WORK TASK ::
In the material below, the lines from the one containing "KAROL MARTESKO-FENSTER" through the one containing "MARCUS EXALL" are to be given again exactly, ends included, and no others.

▽

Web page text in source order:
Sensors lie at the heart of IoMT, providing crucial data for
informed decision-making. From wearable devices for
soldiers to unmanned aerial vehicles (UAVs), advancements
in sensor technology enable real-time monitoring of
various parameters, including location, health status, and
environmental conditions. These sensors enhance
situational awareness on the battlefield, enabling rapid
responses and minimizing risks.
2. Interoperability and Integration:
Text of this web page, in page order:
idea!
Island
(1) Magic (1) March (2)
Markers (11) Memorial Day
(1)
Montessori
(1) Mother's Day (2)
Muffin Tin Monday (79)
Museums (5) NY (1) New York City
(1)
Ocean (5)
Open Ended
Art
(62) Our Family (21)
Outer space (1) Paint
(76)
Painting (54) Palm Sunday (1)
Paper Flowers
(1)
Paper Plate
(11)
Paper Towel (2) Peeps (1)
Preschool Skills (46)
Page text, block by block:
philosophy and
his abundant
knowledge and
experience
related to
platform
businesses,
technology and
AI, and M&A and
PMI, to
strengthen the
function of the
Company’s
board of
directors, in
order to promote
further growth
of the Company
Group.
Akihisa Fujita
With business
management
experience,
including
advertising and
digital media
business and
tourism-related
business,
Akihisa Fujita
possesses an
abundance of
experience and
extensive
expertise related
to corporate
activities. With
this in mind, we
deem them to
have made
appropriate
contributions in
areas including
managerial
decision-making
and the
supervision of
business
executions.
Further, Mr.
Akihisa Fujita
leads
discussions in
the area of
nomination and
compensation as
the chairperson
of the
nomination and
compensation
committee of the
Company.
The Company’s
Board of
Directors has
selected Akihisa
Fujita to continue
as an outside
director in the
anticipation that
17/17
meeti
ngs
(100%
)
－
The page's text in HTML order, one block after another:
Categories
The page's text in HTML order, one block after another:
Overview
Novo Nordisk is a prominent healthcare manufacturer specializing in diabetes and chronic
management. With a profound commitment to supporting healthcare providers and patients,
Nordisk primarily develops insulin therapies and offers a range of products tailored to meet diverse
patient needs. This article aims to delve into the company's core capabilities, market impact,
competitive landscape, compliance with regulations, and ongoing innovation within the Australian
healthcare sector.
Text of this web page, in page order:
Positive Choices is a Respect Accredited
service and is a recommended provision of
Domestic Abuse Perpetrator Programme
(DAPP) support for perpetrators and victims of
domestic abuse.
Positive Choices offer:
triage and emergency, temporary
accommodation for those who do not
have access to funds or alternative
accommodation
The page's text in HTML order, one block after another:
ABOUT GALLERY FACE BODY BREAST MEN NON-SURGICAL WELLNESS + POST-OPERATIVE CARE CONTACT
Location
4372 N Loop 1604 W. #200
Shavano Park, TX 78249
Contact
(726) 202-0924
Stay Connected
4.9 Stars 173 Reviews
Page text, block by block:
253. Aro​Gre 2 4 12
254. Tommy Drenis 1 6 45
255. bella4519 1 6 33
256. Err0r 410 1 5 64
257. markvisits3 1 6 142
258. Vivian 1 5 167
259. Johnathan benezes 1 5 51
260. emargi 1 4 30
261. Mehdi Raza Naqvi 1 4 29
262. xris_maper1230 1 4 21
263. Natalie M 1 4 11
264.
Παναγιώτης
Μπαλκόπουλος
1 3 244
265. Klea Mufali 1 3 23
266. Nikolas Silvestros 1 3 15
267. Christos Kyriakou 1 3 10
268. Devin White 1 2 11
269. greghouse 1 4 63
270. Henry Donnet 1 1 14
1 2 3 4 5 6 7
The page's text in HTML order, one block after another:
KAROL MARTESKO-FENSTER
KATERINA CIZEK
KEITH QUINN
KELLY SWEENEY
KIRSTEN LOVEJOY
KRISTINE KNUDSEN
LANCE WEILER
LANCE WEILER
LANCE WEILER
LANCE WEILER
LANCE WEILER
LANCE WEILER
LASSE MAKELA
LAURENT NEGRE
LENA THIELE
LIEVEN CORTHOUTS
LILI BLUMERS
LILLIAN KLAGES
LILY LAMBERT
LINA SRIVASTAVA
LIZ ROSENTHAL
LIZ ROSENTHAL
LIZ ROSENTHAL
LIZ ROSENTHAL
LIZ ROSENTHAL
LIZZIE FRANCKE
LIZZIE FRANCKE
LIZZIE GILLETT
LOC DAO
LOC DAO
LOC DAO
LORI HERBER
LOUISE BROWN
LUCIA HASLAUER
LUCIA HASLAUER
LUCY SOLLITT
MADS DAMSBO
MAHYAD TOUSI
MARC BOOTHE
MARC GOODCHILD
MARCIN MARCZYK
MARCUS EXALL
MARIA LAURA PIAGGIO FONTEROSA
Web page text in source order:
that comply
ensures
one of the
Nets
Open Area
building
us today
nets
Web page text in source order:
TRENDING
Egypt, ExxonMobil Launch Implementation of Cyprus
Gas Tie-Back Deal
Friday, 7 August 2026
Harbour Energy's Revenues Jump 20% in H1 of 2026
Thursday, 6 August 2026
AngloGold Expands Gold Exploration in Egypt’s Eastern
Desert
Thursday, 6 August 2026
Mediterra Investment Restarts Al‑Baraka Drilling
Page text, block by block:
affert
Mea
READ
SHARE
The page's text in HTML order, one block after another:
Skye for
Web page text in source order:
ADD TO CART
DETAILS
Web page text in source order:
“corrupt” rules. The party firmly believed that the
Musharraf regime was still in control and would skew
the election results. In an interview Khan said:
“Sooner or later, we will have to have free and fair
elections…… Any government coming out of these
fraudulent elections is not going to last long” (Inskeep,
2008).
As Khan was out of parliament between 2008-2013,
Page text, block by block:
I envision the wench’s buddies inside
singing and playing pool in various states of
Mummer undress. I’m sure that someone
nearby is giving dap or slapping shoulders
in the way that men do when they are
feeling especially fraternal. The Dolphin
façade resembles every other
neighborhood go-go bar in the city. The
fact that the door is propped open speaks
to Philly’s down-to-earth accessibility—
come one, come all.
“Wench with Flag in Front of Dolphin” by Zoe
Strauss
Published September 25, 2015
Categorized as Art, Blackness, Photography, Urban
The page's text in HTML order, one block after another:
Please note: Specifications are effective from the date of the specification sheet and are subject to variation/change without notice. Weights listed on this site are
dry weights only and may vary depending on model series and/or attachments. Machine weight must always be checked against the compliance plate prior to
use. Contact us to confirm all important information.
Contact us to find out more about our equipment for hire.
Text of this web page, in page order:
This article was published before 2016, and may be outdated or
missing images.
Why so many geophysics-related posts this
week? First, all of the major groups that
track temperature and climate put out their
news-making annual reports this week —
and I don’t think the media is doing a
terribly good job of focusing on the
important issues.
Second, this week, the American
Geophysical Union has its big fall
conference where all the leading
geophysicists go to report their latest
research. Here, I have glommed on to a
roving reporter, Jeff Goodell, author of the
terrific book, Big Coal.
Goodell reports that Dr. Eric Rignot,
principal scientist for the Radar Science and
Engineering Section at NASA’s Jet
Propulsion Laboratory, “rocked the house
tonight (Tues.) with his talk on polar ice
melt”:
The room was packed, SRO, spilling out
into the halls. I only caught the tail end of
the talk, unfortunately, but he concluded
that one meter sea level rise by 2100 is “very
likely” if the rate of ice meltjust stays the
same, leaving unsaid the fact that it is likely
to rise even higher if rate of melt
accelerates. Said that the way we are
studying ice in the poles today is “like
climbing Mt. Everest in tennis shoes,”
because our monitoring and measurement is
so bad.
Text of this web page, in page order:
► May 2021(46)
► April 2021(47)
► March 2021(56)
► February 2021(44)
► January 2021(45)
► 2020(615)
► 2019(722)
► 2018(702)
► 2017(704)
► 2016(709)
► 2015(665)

△

ANSWER SPACE ::
KAROL MARTESKO-FENSTER
KATERINA CIZEK
KEITH QUINN
KELLY SWEENEY
KIRSTEN LOVEJOY
KRISTINE KNUDSEN
LANCE WEILER
LANCE WEILER
LANCE WEILER
LANCE WEILER
LANCE WEILER
LANCE WEILER
LASSE MAKELA
LAURENT NEGRE
LENA THIELE
LIEVEN CORTHOUTS
LILI BLUMERS
LILLIAN KLAGES
LILY LAMBERT
LINA SRIVASTAVA
LIZ ROSENTHAL
LIZ ROSENTHAL
LIZ ROSENTHAL
LIZ ROSENTHAL
LIZ ROSENTHAL
LIZZIE FRANCKE
LIZZIE FRANCKE
LIZZIE GILLETT
LOC DAO
LOC DAO
LOC DAO
LORI HERBER
LOUISE BROWN
LUCIA HASLAUER
LUCIA HASLAUER
LUCY SOLLITT
MADS DAMSBO
MAHYAD TOUSI
MARC BOOTHE
MARC GOODCHILD
MARCIN MARCZYK
MARCUS EXALL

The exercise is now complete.